ASSIGNED TASK:
Of all the lines below, output only those starting at the one with "Web page text" and ending at the one with "Page text, block", both ends included, exactly as written.

MATERIAL TO PROCESS:
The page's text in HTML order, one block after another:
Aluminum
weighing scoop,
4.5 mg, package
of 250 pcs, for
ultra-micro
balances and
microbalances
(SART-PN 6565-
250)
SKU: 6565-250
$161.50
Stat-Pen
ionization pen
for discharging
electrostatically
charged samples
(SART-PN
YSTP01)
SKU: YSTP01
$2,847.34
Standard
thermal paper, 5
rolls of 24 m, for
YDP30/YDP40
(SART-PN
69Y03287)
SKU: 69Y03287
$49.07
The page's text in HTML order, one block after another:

--

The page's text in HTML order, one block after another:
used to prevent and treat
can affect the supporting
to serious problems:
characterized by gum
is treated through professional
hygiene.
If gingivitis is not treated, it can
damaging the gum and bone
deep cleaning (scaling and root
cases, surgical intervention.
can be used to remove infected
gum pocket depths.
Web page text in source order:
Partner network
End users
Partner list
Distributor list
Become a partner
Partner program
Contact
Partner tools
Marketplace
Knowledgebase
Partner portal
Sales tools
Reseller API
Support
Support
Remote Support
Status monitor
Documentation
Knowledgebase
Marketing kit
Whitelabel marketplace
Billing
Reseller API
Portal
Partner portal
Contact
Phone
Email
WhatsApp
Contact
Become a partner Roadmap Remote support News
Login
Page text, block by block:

* * *

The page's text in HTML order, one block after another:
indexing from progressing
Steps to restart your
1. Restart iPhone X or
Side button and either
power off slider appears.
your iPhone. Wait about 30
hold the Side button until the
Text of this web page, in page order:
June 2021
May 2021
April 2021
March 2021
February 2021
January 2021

ANSWER AREA:
Web page text in source order:
Partner network
End users
Partner list
Distributor list
Become a partner
Partner program
Contact
Partner tools
Marketplace
Knowledgebase
Partner portal
Sales tools
Reseller API
Support
Support
Remote Support
Status monitor
Documentation
Knowledgebase
Marketing kit
Whitelabel marketplace
Billing
Reseller API
Portal
Partner portal
Contact
Phone
Email
WhatsApp
Contact
Become a partner Roadmap Remote support News
Login
Page text, block by block:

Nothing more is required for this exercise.